For being the most popular rifle in the world and having select-fire siblings used in military service for more than half a century, the AR-15 hasn’t seen that much innovation since its inception. Admittedly, the design was radically advanced at its time of introduction, with the use of modern plastics and alloys and a very modular design, but the platform itself has not changed much in the following decades.
Sure, we’ve shortened and lengthened barrels, added ambi controls, played with the gas system, and made them look too cool to take to the range and get dirty. Don’t get me wrong, I am all for the “if it ain’t broke don’t fix it” mindset, but I’ve always thought there must be more levels of innovation we haven’t seen just yet.
Back at Shot Show 2020, I recall walking by a booth with a very unique-looking, AR-pattern 5.56mm rifle on display.

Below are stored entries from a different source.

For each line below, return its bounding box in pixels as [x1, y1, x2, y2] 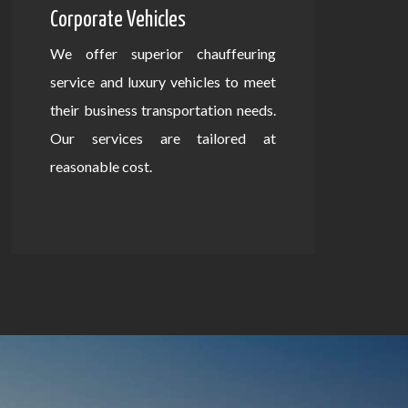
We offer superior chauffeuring [50, 45, 276, 63]
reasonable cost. [50, 158, 153, 176]
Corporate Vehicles [50, 10, 187, 32]
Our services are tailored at [50, 129, 276, 148]
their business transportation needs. [50, 101, 276, 119]
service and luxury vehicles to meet [50, 73, 276, 91]
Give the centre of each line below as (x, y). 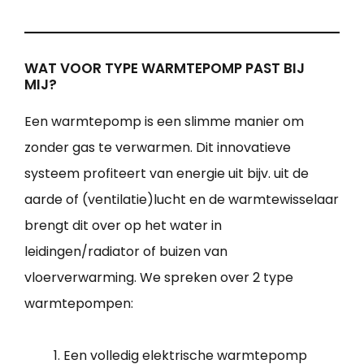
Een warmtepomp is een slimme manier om (164, 122)
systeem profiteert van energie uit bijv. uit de (167, 174)
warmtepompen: (79, 304)
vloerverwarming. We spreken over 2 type (159, 278)
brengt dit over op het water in (123, 226)
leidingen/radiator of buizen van (126, 252)
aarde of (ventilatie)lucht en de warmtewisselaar (182, 200)
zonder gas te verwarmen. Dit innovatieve (158, 148)
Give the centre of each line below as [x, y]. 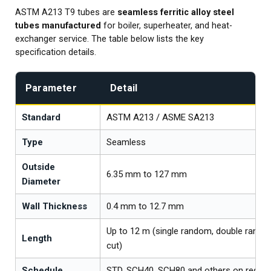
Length [37, 239]
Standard [41, 118]
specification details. [56, 53]
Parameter [51, 88]
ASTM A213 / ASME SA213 [160, 118]
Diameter [41, 182]
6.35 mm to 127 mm [147, 175]
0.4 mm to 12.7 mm [145, 207]
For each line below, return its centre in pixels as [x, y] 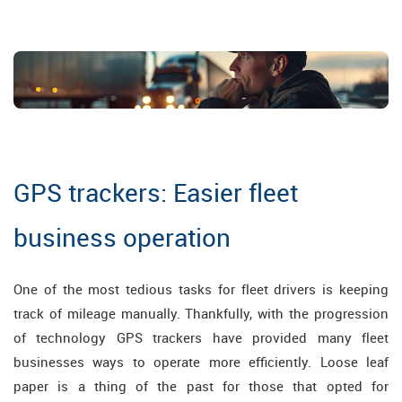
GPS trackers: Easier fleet [156, 192]
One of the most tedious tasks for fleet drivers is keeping [201, 289]
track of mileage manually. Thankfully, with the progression [201, 313]
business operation [122, 237]
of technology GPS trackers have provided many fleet [201, 337]
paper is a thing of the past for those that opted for [201, 386]
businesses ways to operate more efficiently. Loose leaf [201, 362]
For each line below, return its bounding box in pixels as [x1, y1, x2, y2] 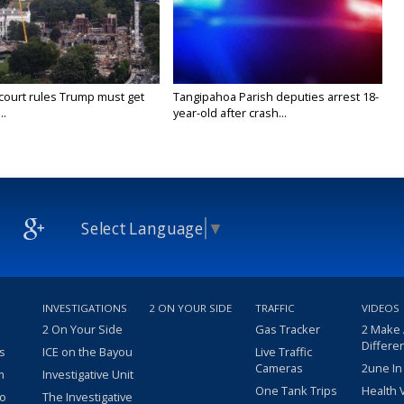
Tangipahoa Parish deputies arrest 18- [173, 88, 380, 106]
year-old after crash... [173, 105, 288, 122]
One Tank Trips [255, 382, 337, 399]
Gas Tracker [255, 321, 320, 338]
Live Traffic [255, 344, 312, 361]
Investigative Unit [42, 366, 133, 383]
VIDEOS [362, 301, 399, 316]
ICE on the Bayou [42, 344, 133, 361]

That rifle was the Athena from Drake Associates. Drake has been in the industry for more than 30 years, developing cutting-edge precision rifle products for the civilian and U.S. Military markets. Suffice it to say, they have the credentials and experience to back up their designs. I was extremely impressed with the Athena precision rifle they were showing off, and I hoped that I would see more of it in the months to come.
It turns out that at some point Drake and Springfield got in what I imagine was a cigar smoke-filled room to conspire on how to make one of the more exciting AR-15 designs to come out in years. The result is the new Springfield Armory SAINT Edge ATC (Accurized Tactical Chassis) in .223 Wylde, building on the strengths of the Drake Associates Athena.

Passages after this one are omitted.